§ **WHAT THIS TASK INVOLVES**
Your answer is a copy of every line in the records where "numeroA" appears.

§ **INPUT RECORDS**
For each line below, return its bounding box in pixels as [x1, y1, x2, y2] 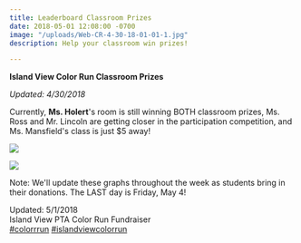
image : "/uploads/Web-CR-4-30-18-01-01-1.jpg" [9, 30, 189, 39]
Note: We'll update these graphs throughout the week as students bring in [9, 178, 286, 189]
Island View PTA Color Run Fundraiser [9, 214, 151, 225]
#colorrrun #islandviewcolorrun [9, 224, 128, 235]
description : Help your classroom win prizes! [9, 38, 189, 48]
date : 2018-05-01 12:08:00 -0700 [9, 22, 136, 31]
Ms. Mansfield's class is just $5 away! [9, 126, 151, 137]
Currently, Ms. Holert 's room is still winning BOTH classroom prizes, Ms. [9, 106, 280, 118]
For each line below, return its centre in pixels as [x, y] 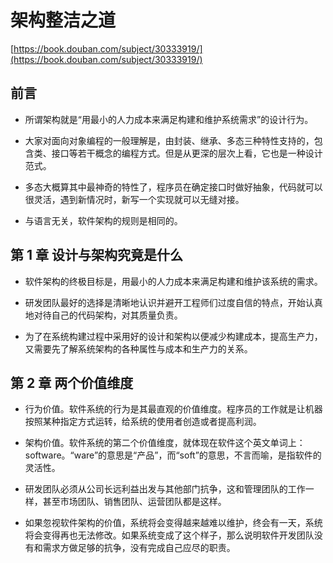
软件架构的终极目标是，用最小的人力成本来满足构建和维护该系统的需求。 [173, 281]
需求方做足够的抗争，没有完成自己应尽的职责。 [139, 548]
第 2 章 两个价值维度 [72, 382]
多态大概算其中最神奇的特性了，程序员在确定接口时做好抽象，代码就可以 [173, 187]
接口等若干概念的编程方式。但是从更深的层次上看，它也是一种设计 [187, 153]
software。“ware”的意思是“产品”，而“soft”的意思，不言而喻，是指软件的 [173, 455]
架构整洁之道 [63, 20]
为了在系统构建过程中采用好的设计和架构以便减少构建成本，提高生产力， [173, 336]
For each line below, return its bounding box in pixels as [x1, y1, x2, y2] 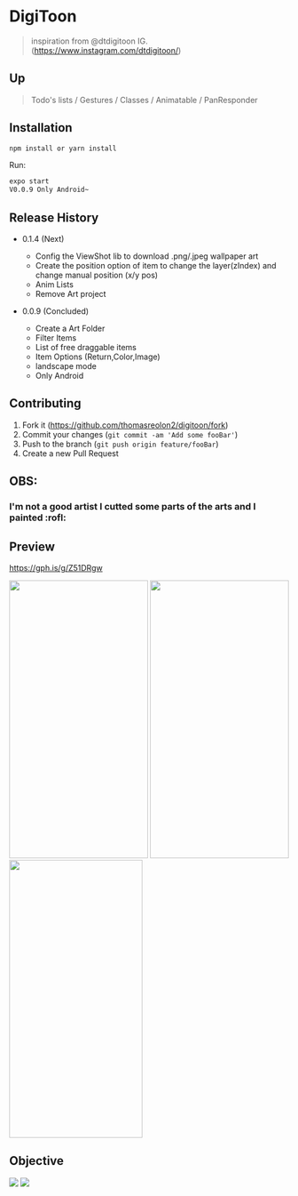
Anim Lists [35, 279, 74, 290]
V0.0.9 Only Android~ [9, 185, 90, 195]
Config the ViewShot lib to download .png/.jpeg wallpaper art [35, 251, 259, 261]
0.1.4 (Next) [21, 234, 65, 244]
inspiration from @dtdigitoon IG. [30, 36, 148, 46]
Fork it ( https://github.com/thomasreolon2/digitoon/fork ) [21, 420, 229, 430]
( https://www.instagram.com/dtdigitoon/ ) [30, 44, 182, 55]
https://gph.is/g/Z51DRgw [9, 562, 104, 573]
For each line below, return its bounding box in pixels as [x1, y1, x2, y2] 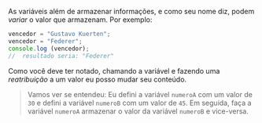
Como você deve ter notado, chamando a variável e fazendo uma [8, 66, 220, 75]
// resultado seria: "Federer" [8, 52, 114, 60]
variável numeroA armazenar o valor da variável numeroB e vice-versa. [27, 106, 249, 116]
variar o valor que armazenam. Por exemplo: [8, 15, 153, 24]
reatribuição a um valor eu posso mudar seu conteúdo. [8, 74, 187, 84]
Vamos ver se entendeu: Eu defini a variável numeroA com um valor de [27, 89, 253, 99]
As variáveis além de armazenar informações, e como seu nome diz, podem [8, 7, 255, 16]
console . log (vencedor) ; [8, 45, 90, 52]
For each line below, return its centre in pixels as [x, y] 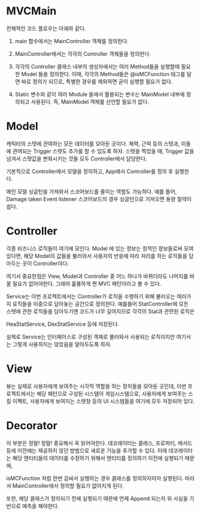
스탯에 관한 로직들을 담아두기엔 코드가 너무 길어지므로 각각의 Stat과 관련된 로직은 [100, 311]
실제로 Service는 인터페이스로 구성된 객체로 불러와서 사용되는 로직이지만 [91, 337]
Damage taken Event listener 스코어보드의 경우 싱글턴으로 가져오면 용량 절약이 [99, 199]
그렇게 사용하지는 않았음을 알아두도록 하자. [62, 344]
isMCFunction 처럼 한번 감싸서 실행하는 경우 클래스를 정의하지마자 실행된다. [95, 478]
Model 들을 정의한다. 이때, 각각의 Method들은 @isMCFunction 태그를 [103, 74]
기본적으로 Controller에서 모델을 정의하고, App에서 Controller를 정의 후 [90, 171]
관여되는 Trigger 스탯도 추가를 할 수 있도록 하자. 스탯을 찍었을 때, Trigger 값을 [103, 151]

§ **WORKED SOLUTION**
variável numeroA armazenar o valor da variável numeroB e vice-versa. [27, 106, 249, 116]
Vamos ver se entendeu: Eu defini a variável numeroA com um valor de [27, 89, 253, 99]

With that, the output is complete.